[Collected data entries]
------------------------------------------------

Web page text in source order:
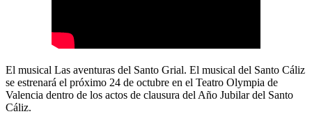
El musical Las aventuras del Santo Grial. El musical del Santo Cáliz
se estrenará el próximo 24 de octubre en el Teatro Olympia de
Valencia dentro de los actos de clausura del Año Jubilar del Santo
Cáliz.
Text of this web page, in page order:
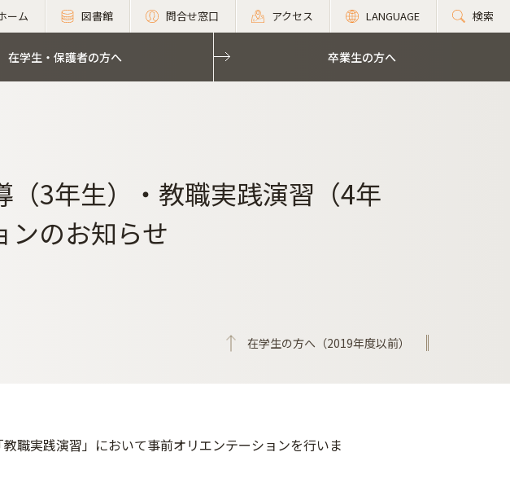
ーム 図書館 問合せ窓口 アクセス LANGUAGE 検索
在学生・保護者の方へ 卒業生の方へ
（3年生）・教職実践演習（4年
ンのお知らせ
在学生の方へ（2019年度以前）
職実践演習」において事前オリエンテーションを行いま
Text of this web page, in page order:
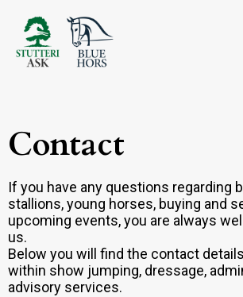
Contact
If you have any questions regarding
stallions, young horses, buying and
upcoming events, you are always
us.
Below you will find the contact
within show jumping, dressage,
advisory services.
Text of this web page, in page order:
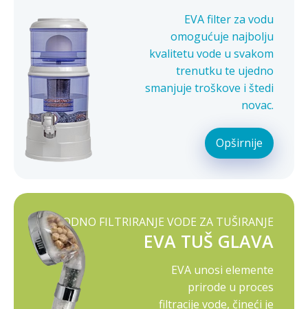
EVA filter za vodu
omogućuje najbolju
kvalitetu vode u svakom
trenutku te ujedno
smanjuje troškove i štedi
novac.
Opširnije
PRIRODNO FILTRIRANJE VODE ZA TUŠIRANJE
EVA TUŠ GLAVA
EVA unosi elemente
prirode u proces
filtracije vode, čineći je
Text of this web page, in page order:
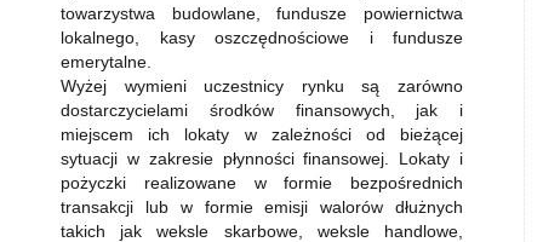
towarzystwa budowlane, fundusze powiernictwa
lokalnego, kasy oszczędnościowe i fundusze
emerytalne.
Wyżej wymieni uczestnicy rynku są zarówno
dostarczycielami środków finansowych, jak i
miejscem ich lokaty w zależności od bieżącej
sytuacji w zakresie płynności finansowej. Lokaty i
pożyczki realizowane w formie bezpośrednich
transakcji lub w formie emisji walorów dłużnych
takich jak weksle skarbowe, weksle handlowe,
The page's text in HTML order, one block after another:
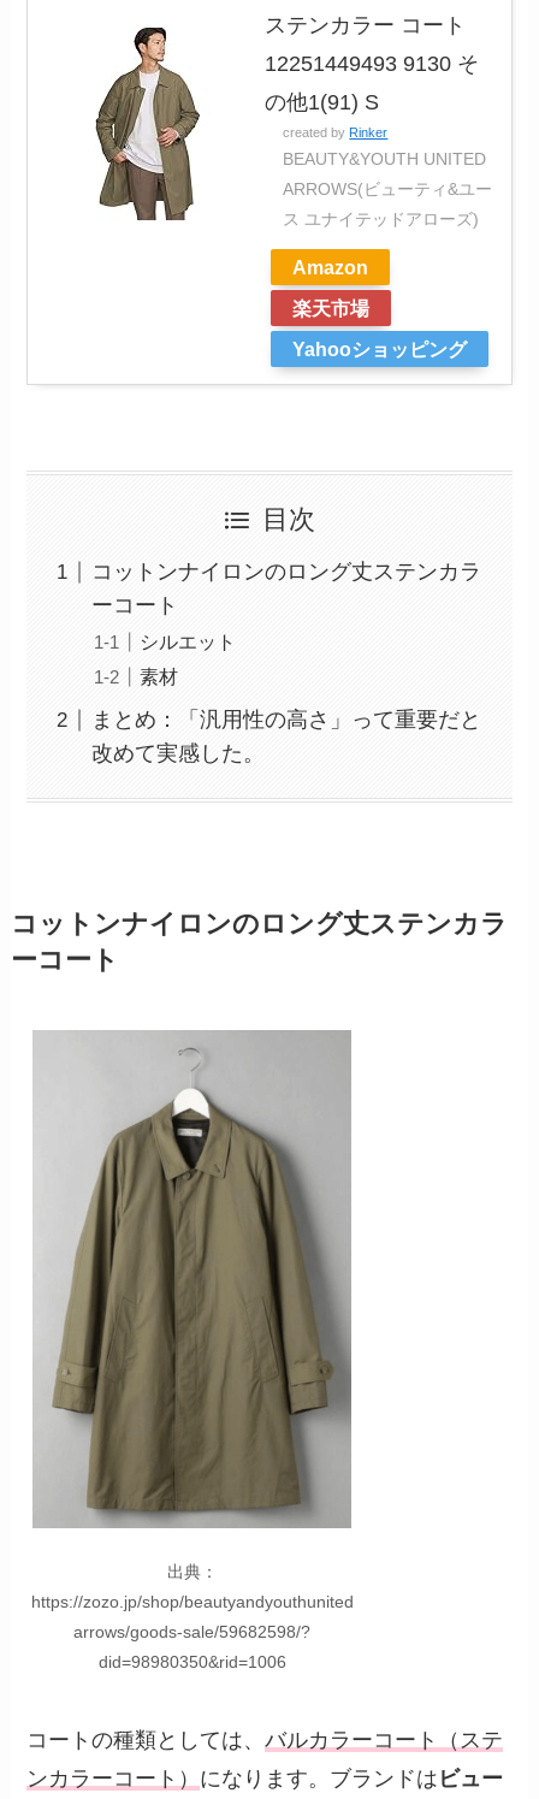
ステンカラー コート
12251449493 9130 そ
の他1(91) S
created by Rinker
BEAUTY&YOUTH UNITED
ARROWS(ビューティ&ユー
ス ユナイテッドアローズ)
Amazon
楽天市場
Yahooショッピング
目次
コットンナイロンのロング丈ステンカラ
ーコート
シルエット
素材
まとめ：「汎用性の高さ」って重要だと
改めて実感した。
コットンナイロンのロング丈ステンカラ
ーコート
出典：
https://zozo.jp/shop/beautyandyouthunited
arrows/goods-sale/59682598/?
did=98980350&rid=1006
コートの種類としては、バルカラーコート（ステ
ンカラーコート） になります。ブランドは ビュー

------------------------------------------------

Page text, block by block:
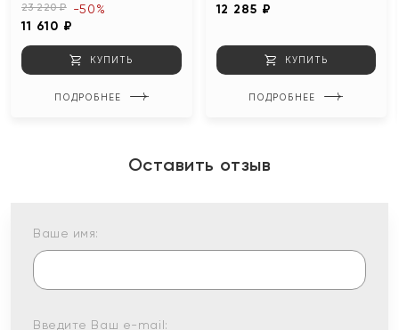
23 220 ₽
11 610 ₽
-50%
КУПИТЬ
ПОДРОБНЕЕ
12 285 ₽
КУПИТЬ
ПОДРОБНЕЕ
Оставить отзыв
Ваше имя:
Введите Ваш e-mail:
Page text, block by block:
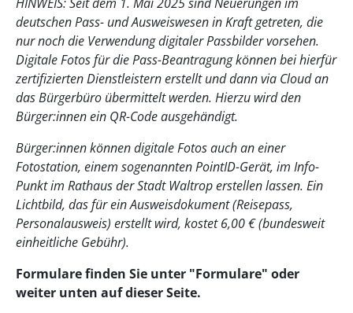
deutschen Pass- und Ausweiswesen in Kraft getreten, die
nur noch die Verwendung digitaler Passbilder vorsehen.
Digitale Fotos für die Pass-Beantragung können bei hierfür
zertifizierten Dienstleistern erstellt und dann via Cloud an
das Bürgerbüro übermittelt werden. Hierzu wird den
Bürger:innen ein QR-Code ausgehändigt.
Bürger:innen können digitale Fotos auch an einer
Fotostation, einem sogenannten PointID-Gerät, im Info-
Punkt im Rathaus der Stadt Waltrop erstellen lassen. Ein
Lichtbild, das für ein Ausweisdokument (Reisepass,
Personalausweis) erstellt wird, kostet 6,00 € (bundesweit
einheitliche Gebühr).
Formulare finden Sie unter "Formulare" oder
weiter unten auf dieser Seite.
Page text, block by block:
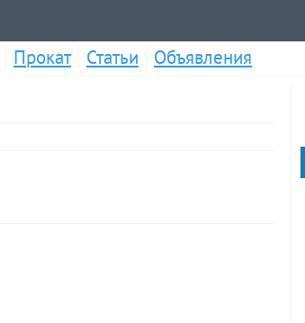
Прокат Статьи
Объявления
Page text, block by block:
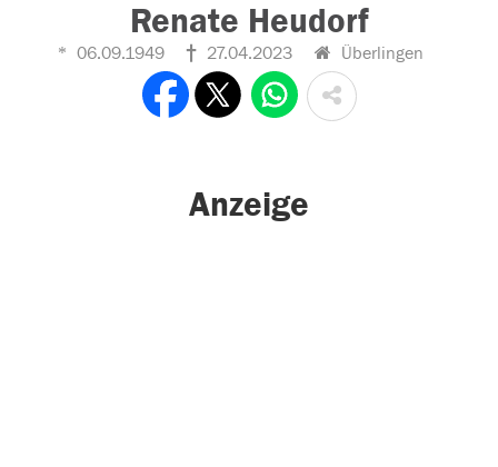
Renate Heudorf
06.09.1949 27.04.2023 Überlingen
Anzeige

------------------------------------------------

WHAT THIS TASK INVOLVES: Find each line in the records that includes the word "Cáliz". Report the total and nothing more.

SOLUTION TO THIS TASK: 2